Кочнев молчал — говорить было нечего.
— И еще столько же заплатит, — не унимались мастера «Горэнерго», — а у нас дети кушать хотят.
Кочнев отвел взгляд в сторону, потом открыл стол и достал из ящика три кормовых флажка, сшитых из плотной непромокаемой ткани, с военно-морским уголком: в углу слева был выбелен прямоугольник с изображением старого, еще советского морского флага, со звездочкой, с серпом и молотом, тиснутыми на кипенном поле…
Это были старые вымпелы-флажки, уже списанные, а новые вымпелы, с андреевским уголком, в бригаду еще не поступили.
— Позвольте от имени пограничной службы России наградить вас самым ценным, что у нас имеется, — сказал Кочнев и вручил флажки мастерам «Горэнерго».
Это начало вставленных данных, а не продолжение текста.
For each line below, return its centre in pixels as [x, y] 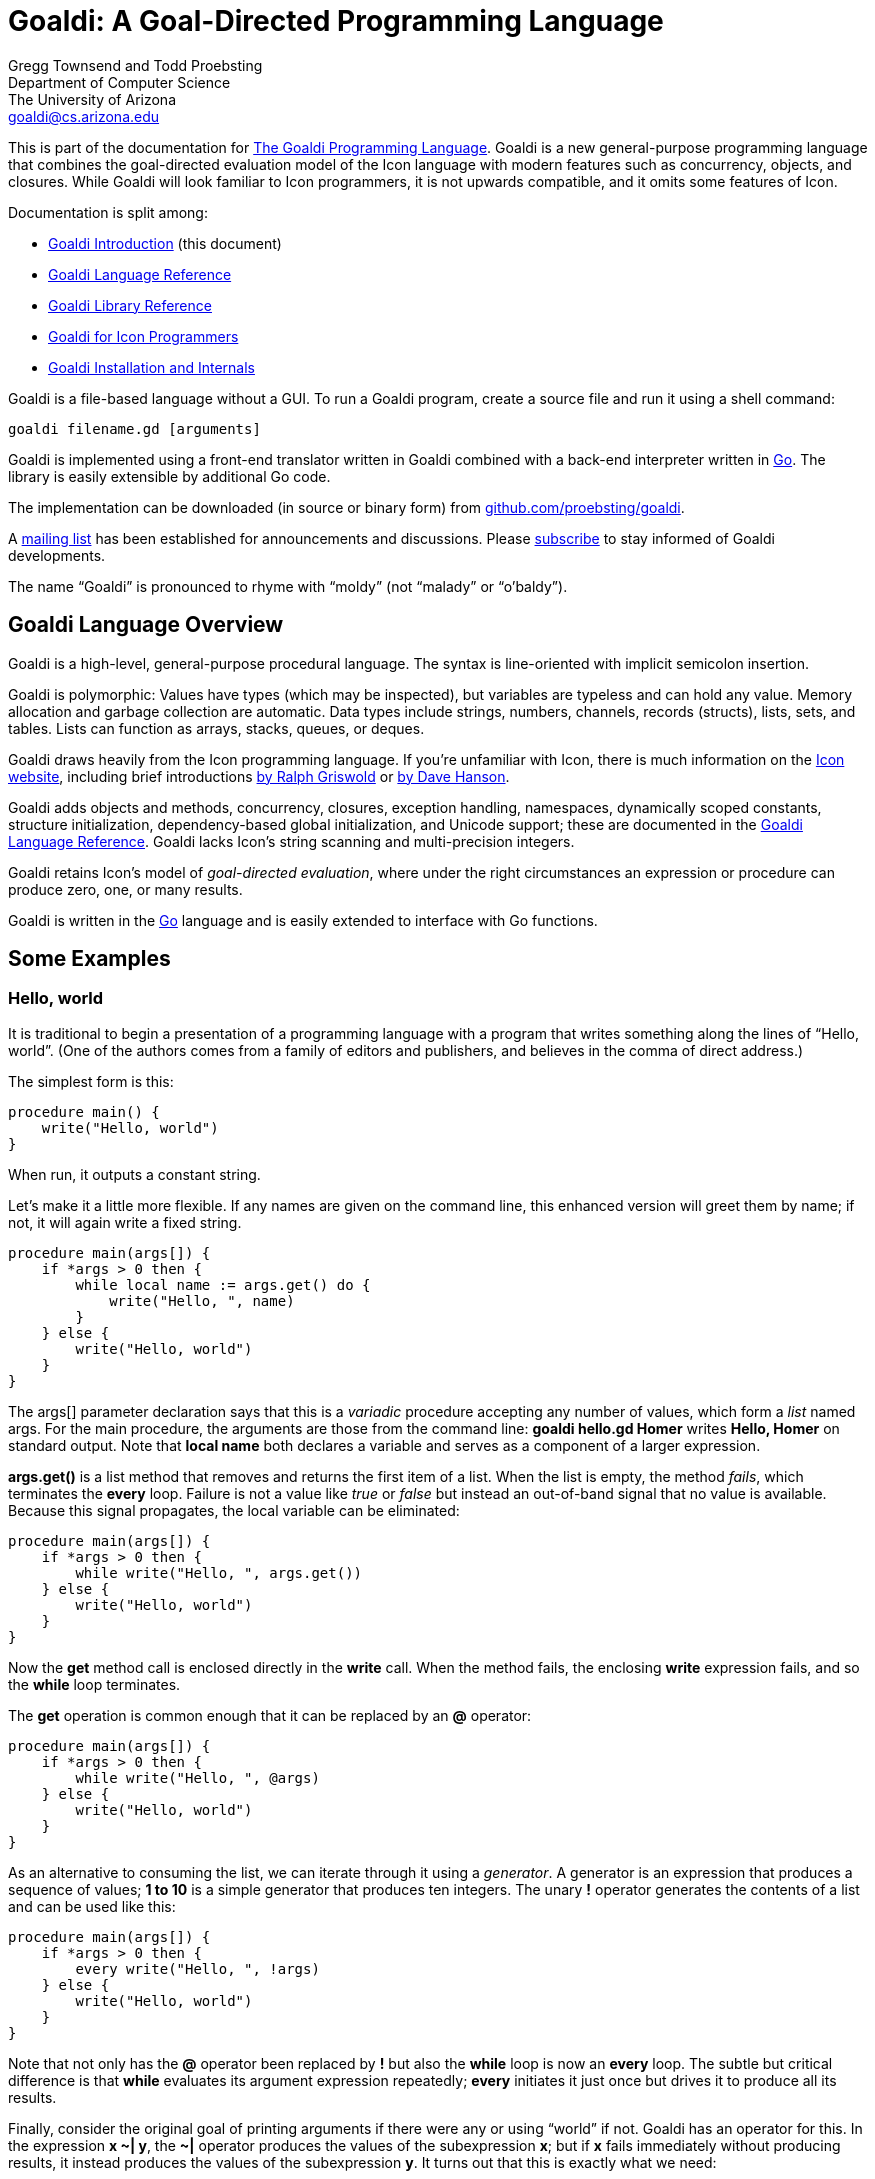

Те ошалело замолчали и приняли флажки. Один из мастеров даже растроганно хлюпнул носом:
— Я ведь тоже когда-то пограничником был. Служил в Армении. Охранял гору Арарат, расположенную по ту сторону границы.
Мастера молча развернулись и пошли к своей машине: болтовня болтовней, выяснение отношений выяснением отношений, а дело делом — надо было вращивать в линию обрезанный кабель.
«Семьсот одиннадцатый» заночевал в низовьях Волги, в одном из ериков.
Таков был приказ Папугина: замереть и оглядеться ночью, посмотреть, чем дышат камыши и вода, кто кого караулит, кто кем питается и есть ли в этом криминал. Сторожевик приткнулся к высокому берегу, на котором росла толстая дуплистая ива, и старший лейтенант Чубаров скомандовал:
— Глуши машину!
По палубе сторожевика пробежала дрожь, в глубоком железном нутре что-то застучало, захлюпало, засопело, и двигатель умолк.
Сделалось тихо. Так тихо, что люди начали оглушенно поглядывать друг на друга, лица их окрасили неуверенные слабые улыбки: неужели они так привыкли к грохоту движков, стрельбе, крикам, собственной грубости, что уже совершенно не воспринимают нежную материю тишины?
Совсем рядом, из зарослей, со странным железным скрежетом раздвинув тростник, поднялись в воздух две цапли и, осветившись красно, будто две ракеты, растворились в огромном медном блюде солнца, укладывающегося неподалеку от сторожевика спать.
— Две ведьмы, — мичман Балашов не удержался, плюнул цаплям вслед, — нечистая сила. Напугали.
— Это дело, Иван Сергеевич, поправить несложно, — сказал Балашову рулевой, — одна автоматная очередь, и ведьм не будет.
На дежурство сторожевики выходили с полным боевым комплектом — и патроны были, и снаряды к двум пушчонкам, и даже старые ракеты, которыми можно было легко потопить всякое плавающее судно средних размеров.
Это в городе пограничники были безоружны, как малые дети, и чувствовали себя ущемленными, за каждый патрон отчитывались, а в море, на дежурстве у них пороху было столько, что его, как кашу, можно было есть ложкой.